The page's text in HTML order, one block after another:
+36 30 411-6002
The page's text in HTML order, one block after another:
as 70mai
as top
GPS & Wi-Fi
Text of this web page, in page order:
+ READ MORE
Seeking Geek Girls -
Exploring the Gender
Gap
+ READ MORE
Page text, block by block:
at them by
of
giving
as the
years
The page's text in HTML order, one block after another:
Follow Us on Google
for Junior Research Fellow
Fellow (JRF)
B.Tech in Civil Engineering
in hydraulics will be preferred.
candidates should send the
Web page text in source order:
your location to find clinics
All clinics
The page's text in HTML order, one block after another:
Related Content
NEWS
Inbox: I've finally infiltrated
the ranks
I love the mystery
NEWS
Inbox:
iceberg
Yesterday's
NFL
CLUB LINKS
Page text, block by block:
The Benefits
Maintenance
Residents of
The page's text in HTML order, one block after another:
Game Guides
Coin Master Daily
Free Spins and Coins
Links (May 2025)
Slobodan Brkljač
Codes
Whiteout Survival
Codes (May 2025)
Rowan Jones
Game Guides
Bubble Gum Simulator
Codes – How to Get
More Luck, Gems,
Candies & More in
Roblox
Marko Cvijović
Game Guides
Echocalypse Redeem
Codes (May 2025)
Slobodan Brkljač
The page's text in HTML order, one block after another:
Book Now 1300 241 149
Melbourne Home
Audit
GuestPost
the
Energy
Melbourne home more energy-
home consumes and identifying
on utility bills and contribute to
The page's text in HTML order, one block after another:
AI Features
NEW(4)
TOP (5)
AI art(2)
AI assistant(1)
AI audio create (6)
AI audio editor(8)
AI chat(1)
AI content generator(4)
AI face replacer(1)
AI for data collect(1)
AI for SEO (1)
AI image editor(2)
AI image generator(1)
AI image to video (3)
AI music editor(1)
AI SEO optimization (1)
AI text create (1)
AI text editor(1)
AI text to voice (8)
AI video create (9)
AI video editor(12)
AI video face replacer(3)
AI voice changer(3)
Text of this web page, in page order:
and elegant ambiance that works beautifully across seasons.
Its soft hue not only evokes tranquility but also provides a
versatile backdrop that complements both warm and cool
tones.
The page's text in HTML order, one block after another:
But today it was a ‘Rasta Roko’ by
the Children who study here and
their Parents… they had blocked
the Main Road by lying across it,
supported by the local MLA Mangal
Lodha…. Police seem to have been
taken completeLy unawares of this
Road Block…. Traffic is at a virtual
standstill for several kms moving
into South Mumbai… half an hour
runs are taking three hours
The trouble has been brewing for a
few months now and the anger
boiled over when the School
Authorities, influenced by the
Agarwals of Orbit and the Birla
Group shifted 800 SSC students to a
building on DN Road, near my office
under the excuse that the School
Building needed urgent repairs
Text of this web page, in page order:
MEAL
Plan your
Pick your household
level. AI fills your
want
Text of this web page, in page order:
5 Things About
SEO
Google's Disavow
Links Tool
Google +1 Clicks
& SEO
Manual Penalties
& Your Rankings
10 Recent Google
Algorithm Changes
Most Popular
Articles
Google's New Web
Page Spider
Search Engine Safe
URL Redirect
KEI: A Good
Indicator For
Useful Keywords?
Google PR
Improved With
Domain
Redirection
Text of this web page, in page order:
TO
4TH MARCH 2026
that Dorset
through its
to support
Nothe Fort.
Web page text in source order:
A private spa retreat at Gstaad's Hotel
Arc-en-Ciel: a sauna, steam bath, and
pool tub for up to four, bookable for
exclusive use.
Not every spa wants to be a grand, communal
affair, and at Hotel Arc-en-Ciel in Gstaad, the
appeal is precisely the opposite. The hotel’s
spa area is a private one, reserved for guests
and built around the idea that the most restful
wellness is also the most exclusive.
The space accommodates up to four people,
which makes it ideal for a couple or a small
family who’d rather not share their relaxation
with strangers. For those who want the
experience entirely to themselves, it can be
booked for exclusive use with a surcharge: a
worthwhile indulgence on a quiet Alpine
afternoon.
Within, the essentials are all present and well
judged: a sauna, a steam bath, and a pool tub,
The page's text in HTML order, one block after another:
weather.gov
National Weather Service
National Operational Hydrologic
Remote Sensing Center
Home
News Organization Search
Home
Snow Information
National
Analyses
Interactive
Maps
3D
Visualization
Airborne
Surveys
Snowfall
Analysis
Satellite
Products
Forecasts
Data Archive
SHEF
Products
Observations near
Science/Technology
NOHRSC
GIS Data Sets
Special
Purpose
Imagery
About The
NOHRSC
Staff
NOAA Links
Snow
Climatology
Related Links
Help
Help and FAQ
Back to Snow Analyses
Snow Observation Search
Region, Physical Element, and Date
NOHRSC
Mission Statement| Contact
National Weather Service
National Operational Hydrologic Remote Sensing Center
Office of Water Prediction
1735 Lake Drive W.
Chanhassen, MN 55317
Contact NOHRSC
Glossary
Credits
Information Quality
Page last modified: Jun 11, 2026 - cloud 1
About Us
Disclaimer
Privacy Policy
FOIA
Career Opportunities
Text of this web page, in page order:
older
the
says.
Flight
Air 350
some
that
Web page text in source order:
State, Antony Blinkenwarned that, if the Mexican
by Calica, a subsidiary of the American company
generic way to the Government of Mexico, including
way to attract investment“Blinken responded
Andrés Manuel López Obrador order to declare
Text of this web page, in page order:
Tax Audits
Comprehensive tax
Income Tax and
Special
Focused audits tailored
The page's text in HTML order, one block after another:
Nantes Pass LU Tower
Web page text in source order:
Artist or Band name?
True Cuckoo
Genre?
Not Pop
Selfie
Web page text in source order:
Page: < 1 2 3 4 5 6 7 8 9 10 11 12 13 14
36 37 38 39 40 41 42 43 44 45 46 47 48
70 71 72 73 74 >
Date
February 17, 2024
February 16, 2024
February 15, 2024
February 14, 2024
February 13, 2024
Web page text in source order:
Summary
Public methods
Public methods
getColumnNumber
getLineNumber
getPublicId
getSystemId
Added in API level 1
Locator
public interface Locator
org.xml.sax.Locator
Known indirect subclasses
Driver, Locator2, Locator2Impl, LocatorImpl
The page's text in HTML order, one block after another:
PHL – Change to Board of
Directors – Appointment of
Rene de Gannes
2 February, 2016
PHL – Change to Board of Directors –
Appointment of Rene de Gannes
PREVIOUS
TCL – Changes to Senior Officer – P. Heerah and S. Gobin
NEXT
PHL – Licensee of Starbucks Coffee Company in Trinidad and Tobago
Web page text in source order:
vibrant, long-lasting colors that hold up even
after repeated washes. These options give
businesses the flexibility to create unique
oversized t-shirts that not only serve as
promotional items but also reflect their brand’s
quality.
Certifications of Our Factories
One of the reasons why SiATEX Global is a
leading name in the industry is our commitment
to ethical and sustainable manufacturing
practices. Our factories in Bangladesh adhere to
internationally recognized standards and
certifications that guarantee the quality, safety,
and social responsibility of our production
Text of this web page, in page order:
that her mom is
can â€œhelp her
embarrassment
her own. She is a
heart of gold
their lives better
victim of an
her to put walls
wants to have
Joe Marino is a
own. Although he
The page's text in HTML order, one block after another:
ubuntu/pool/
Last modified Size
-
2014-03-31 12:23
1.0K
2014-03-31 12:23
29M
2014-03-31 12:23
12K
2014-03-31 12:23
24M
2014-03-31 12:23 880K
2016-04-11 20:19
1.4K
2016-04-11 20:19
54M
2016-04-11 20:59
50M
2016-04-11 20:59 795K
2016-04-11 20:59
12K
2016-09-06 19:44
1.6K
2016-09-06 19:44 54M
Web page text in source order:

_ _ _ _ _

▶ [Exercise] Write the data above out again in full, exactly.

▶ [Exercise output]
The page's text in HTML order, one block after another:
+36 30 411-6002
The page's text in HTML order, one block after another:
as 70mai
as top
GPS & Wi-Fi
Text of this web page, in page order:
+ READ MORE
Seeking Geek Girls -
Exploring the Gender
Gap
+ READ MORE
Page text, block by block:
at them by
of
giving
as the
years
The page's text in HTML order, one block after another:
Follow Us on Google
for Junior Research Fellow
Fellow (JRF)
B.Tech in Civil Engineering
in hydraulics will be preferred.
candidates should send the
Web page text in source order:
your location to find clinics
All clinics
The page's text in HTML order, one block after another:
Related Content
NEWS
Inbox: I've finally infiltrated
the ranks
I love the mystery
NEWS
Inbox:
iceberg
Yesterday's
NFL
CLUB LINKS
Page text, block by block:
The Benefits
Maintenance
Residents of
The page's text in HTML order, one block after another:
Game Guides
Coin Master Daily
Free Spins and Coins
Links (May 2025)
Slobodan Brkljač
Codes
Whiteout Survival
Codes (May 2025)
Rowan Jones
Game Guides
Bubble Gum Simulator
Codes – How to Get
More Luck, Gems,
Candies & More in
Roblox
Marko Cvijović
Game Guides
Echocalypse Redeem
Codes (May 2025)
Slobodan Brkljač
The page's text in HTML order, one block after another:
Book Now 1300 241 149
Melbourne Home
Audit
GuestPost
the
Energy
Melbourne home more energy-
home consumes and identifying
on utility bills and contribute to
The page's text in HTML order, one block after another:
AI Features
NEW(4)
TOP (5)
AI art(2)
AI assistant(1)
AI audio create (6)
AI audio editor(8)
AI chat(1)
AI content generator(4)
AI face replacer(1)
AI for data collect(1)
AI for SEO (1)
AI image editor(2)
AI image generator(1)
AI image to video (3)
AI music editor(1)
AI SEO optimization (1)
AI text create (1)
AI text editor(1)
AI text to voice (8)
AI video create (9)
AI video editor(12)
AI video face replacer(3)
AI voice changer(3)
Text of this web page, in page order:
and elegant ambiance that works beautifully across seasons.
Its soft hue not only evokes tranquility but also provides a
versatile backdrop that complements both warm and cool
tones.
The page's text in HTML order, one block after another:
But today it was a ‘Rasta Roko’ by
the Children who study here and
their Parents… they had blocked
the Main Road by lying across it,
supported by the local MLA Mangal
Lodha…. Police seem to have been
taken completeLy unawares of this
Road Block…. Traffic is at a virtual
standstill for several kms moving
into South Mumbai… half an hour
runs are taking three hours
The trouble has been brewing for a
few months now and the anger
boiled over when the School
Authorities, influenced by the
Agarwals of Orbit and the Birla
Group shifted 800 SSC students to a
building on DN Road, near my office
under the excuse that the School
Building needed urgent repairs
Text of this web page, in page order:
MEAL
Plan your
Pick your household
level. AI fills your
want
Text of this web page, in page order:
5 Things About
SEO
Google's Disavow
Links Tool
Google +1 Clicks
& SEO
Manual Penalties
& Your Rankings
10 Recent Google
Algorithm Changes
Most Popular
Articles
Google's New Web
Page Spider
Search Engine Safe
URL Redirect
KEI: A Good
Indicator For
Useful Keywords?
Google PR
Improved With
Domain
Redirection
Text of this web page, in page order:
TO
4TH MARCH 2026
that Dorset
through its
to support
Nothe Fort.
Web page text in source order:
A private spa retreat at Gstaad's Hotel
Arc-en-Ciel: a sauna, steam bath, and
pool tub for up to four, bookable for
exclusive use.
Not every spa wants to be a grand, communal
affair, and at Hotel Arc-en-Ciel in Gstaad, the
appeal is precisely the opposite. The hotel’s
spa area is a private one, reserved for guests
and built around the idea that the most restful
wellness is also the most exclusive.
The space accommodates up to four people,
which makes it ideal for a couple or a small
family who’d rather not share their relaxation
with strangers. For those who want the
experience entirely to themselves, it can be
booked for exclusive use with a surcharge: a
worthwhile indulgence on a quiet Alpine
afternoon.
Within, the essentials are all present and well
judged: a sauna, a steam bath, and a pool tub,
The page's text in HTML order, one block after another:
weather.gov
National Weather Service
National Operational Hydrologic
Remote Sensing Center
Home
News Organization Search
Home
Snow Information
National
Analyses
Interactive
Maps
3D
Visualization
Airborne
Surveys
Snowfall
Analysis
Satellite
Products
Forecasts
Data Archive
SHEF
Products
Observations near
Science/Technology
NOHRSC
GIS Data Sets
Special
Purpose
Imagery
About The
NOHRSC
Staff
NOAA Links
Snow
Climatology
Related Links
Help
Help and FAQ
Back to Snow Analyses
Snow Observation Search
Region, Physical Element, and Date
NOHRSC
Mission Statement| Contact
National Weather Service
National Operational Hydrologic Remote Sensing Center
Office of Water Prediction
1735 Lake Drive W.
Chanhassen, MN 55317
Contact NOHRSC
Glossary
Credits
Information Quality
Page last modified: Jun 11, 2026 - cloud 1
About Us
Disclaimer
Privacy Policy
FOIA
Career Opportunities
Text of this web page, in page order:
older
the
says.
Flight
Air 350
some
that
Web page text in source order:
State, Antony Blinkenwarned that, if the Mexican
by Calica, a subsidiary of the American company
generic way to the Government of Mexico, including
way to attract investment“Blinken responded
Andrés Manuel López Obrador order to declare
Text of this web page, in page order:
Tax Audits
Comprehensive tax
Income Tax and
Special
Focused audits tailored
The page's text in HTML order, one block after another:
Nantes Pass LU Tower
Web page text in source order:
Artist or Band name?
True Cuckoo
Genre?
Not Pop
Selfie
Web page text in source order:
Page: < 1 2 3 4 5 6 7 8 9 10 11 12 13 14
36 37 38 39 40 41 42 43 44 45 46 47 48
70 71 72 73 74 >
Date
February 17, 2024
February 16, 2024
February 15, 2024
February 14, 2024
February 13, 2024
Web page text in source order:
Summary
Public methods
Public methods
getColumnNumber
getLineNumber
getPublicId
getSystemId
Added in API level 1
Locator
public interface Locator
org.xml.sax.Locator
Known indirect subclasses
Driver, Locator2, Locator2Impl, LocatorImpl
The page's text in HTML order, one block after another:
PHL – Change to Board of
Directors – Appointment of
Rene de Gannes
2 February, 2016
PHL – Change to Board of Directors –
Appointment of Rene de Gannes
PREVIOUS
TCL – Changes to Senior Officer – P. Heerah and S. Gobin
NEXT
PHL – Licensee of Starbucks Coffee Company in Trinidad and Tobago
Web page text in source order:
vibrant, long-lasting colors that hold up even
after repeated washes. These options give
businesses the flexibility to create unique
oversized t-shirts that not only serve as
promotional items but also reflect their brand’s
quality.
Certifications of Our Factories
One of the reasons why SiATEX Global is a
leading name in the industry is our commitment
to ethical and sustainable manufacturing
practices. Our factories in Bangladesh adhere to
internationally recognized standards and
certifications that guarantee the quality, safety,
and social responsibility of our production
Text of this web page, in page order:
that her mom is
can â€œhelp her
embarrassment
her own. She is a
heart of gold
their lives better
victim of an
her to put walls
wants to have
Joe Marino is a
own. Although he
The page's text in HTML order, one block after another:
ubuntu/pool/
Last modified Size
-
2014-03-31 12:23
1.0K
2014-03-31 12:23
29M
2014-03-31 12:23
12K
2014-03-31 12:23
24M
2014-03-31 12:23 880K
2016-04-11 20:19
1.4K
2016-04-11 20:19
54M
2016-04-11 20:59
50M
2016-04-11 20:59 795K
2016-04-11 20:59
12K
2016-09-06 19:44
1.6K
2016-09-06 19:44 54M
Web page text in source order:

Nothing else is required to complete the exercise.